The task → Would you please transcribe, exactly as written, the lines of the entries below starting at the one that holds "hood, black accent" and ending at the one that holds "Precisely remanufactured from", both included?

--------

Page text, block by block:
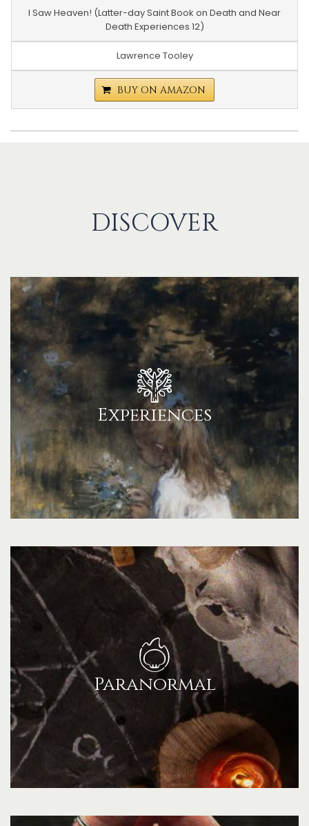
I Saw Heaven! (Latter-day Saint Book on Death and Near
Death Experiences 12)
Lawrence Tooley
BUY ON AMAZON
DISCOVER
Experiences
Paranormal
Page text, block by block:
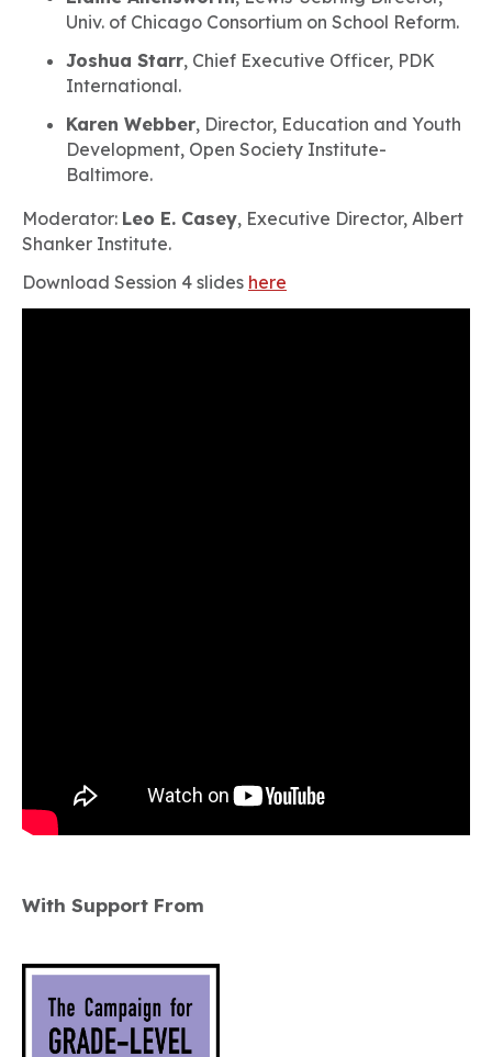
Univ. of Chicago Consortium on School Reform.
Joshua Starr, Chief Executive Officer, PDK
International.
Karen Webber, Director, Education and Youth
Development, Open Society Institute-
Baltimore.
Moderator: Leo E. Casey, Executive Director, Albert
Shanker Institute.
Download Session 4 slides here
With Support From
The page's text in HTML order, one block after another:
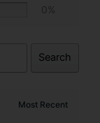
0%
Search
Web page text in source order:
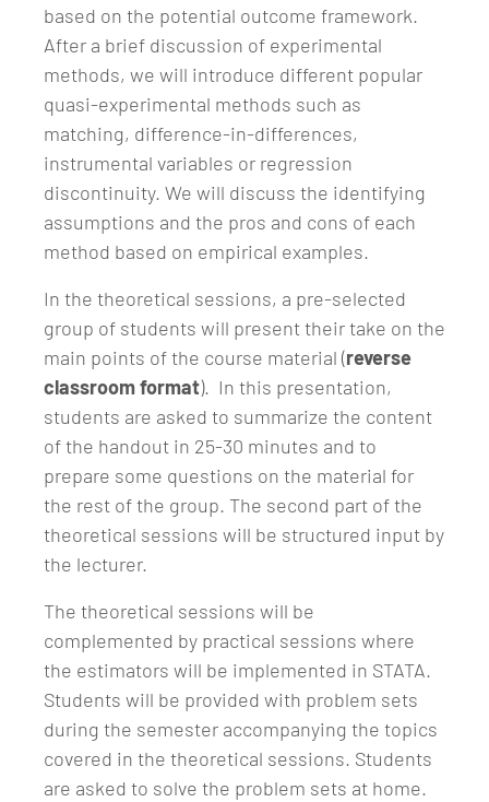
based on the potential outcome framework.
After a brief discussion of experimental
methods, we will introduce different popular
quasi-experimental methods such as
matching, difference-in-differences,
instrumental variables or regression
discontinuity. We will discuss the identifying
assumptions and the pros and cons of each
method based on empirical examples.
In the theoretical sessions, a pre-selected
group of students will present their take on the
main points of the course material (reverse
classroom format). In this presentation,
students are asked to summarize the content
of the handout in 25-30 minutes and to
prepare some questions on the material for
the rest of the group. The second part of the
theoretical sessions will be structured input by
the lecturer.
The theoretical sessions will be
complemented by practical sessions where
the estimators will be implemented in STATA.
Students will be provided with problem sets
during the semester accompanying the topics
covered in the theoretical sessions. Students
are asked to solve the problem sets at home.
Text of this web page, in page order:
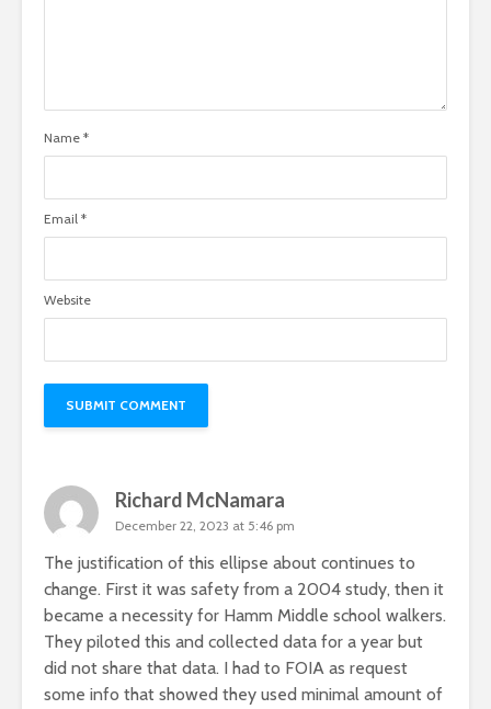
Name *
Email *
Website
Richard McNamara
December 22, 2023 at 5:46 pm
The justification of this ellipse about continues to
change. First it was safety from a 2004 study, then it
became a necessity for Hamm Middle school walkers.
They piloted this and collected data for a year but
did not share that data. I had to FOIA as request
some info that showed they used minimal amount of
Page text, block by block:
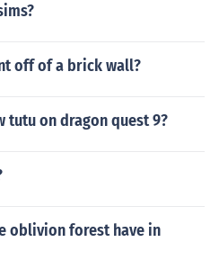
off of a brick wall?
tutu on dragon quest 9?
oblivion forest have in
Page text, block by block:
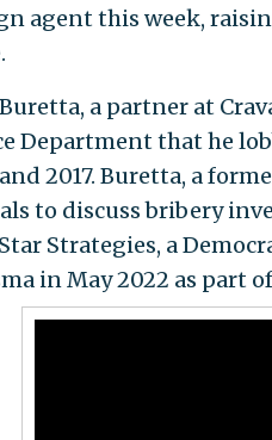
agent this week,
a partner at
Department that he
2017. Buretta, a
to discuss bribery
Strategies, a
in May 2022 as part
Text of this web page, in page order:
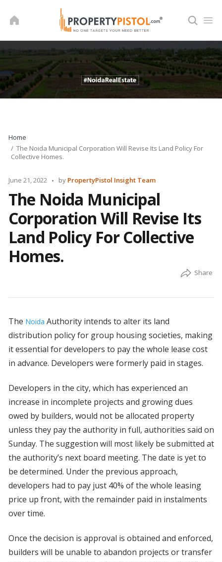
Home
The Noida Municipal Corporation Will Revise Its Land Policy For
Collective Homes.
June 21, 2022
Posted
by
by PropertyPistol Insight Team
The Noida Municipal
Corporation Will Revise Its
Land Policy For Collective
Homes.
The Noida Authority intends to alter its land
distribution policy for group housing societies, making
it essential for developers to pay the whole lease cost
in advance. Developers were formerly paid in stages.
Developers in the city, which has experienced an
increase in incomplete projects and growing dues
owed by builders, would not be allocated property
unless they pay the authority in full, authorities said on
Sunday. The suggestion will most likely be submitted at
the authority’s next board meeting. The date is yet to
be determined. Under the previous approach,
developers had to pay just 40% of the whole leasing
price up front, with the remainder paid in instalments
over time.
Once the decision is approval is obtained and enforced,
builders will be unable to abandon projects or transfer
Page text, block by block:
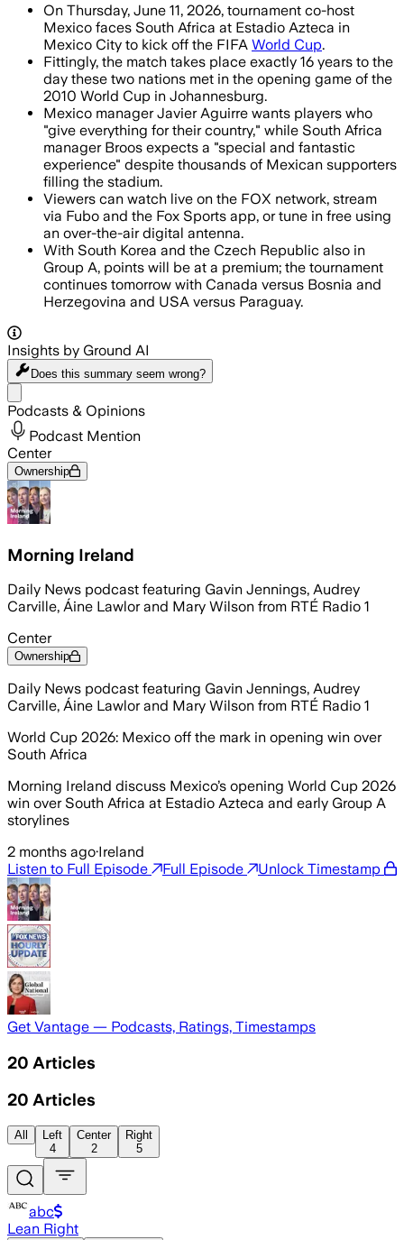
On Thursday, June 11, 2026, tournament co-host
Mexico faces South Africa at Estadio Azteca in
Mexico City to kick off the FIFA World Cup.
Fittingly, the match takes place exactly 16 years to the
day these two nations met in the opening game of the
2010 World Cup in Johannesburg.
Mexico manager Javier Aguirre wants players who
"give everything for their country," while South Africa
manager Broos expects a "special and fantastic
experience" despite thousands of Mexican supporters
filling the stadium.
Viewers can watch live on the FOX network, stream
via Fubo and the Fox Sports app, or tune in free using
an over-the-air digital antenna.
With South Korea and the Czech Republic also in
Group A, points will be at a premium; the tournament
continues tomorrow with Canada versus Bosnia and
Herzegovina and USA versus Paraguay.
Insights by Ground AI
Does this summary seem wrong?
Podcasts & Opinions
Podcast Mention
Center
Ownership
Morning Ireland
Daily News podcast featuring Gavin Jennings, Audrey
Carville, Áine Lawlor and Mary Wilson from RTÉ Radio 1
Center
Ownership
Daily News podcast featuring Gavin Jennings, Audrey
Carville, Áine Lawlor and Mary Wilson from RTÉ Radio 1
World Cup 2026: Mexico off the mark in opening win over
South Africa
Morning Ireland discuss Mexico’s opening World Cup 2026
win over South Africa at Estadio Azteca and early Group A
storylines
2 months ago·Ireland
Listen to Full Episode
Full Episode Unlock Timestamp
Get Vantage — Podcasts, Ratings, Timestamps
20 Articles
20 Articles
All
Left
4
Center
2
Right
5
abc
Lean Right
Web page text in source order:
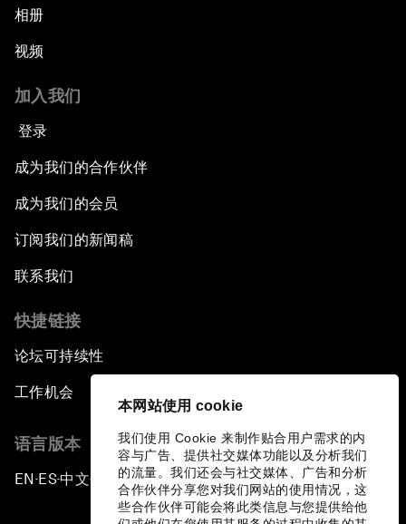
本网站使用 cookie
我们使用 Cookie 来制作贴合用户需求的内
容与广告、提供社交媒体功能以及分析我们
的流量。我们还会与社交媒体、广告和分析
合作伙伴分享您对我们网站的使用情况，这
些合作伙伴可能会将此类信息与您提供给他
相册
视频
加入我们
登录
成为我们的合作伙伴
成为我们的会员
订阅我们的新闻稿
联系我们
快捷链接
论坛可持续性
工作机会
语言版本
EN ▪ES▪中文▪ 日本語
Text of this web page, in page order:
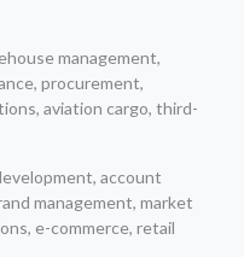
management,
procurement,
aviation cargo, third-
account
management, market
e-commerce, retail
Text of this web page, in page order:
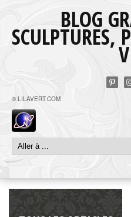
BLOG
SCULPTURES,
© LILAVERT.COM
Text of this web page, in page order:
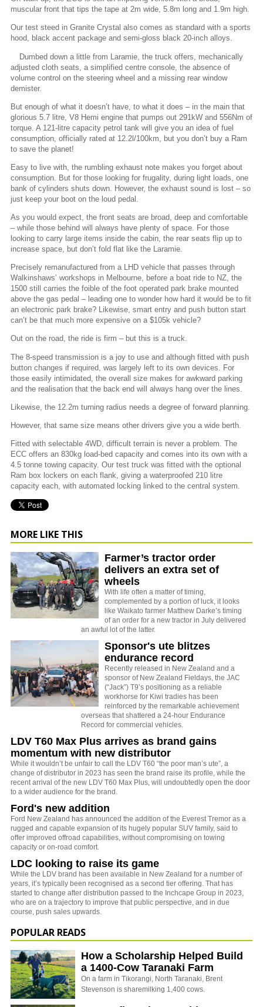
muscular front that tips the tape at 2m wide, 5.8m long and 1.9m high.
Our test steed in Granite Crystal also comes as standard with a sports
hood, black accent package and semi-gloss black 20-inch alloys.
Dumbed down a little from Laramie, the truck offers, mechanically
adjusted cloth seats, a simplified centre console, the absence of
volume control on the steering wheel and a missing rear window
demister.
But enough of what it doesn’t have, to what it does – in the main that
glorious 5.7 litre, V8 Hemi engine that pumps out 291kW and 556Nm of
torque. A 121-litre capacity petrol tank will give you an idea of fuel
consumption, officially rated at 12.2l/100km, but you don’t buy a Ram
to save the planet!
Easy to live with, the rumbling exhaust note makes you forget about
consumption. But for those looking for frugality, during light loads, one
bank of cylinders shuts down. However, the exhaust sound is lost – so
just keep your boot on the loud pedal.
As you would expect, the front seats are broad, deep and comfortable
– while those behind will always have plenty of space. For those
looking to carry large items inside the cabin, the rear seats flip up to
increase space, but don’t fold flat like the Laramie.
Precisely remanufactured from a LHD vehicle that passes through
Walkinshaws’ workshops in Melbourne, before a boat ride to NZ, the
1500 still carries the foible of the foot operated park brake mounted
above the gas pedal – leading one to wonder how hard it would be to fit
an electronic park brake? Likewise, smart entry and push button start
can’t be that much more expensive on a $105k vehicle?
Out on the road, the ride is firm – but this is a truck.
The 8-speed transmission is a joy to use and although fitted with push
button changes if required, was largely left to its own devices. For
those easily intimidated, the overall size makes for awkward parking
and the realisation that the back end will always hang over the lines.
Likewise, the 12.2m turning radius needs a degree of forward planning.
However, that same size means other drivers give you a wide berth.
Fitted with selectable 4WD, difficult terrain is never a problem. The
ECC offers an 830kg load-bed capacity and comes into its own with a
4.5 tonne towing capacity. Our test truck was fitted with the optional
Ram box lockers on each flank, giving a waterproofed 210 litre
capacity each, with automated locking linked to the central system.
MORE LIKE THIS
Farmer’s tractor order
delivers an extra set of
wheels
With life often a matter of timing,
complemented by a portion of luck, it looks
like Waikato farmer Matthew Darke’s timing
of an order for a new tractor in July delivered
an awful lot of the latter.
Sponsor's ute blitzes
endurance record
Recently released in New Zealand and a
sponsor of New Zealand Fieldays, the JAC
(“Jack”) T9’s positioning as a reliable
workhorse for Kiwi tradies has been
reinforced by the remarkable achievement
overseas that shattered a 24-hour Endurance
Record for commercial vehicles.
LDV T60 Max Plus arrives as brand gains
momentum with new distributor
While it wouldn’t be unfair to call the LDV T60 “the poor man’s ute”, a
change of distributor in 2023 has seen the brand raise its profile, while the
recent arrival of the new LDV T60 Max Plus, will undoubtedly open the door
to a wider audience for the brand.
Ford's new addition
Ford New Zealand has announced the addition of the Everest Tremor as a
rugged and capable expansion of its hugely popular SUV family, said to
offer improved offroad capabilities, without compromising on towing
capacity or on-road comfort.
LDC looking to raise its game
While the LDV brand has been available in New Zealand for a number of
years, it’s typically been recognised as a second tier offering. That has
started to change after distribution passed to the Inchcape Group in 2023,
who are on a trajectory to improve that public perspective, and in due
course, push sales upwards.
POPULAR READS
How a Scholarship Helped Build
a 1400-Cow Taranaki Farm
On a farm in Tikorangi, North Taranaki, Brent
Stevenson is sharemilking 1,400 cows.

--------

Exercise result →
hood, black accent package and semi-gloss black 20-inch alloys.
Dumbed down a little from Laramie, the truck offers, mechanically
adjusted cloth seats, a simplified centre console, the absence of
volume control on the steering wheel and a missing rear window
demister.
But enough of what it doesn’t have, to what it does – in the main that
glorious 5.7 litre, V8 Hemi engine that pumps out 291kW and 556Nm of
torque. A 121-litre capacity petrol tank will give you an idea of fuel
consumption, officially rated at 12.2l/100km, but you don’t buy a Ram
to save the planet!
Easy to live with, the rumbling exhaust note makes you forget about
consumption. But for those looking for frugality, during light loads, one
bank of cylinders shuts down. However, the exhaust sound is lost – so
just keep your boot on the loud pedal.
As you would expect, the front seats are broad, deep and comfortable
– while those behind will always have plenty of space. For those
looking to carry large items inside the cabin, the rear seats flip up to
increase space, but don’t fold flat like the Laramie.
Precisely remanufactured from a LHD vehicle that passes through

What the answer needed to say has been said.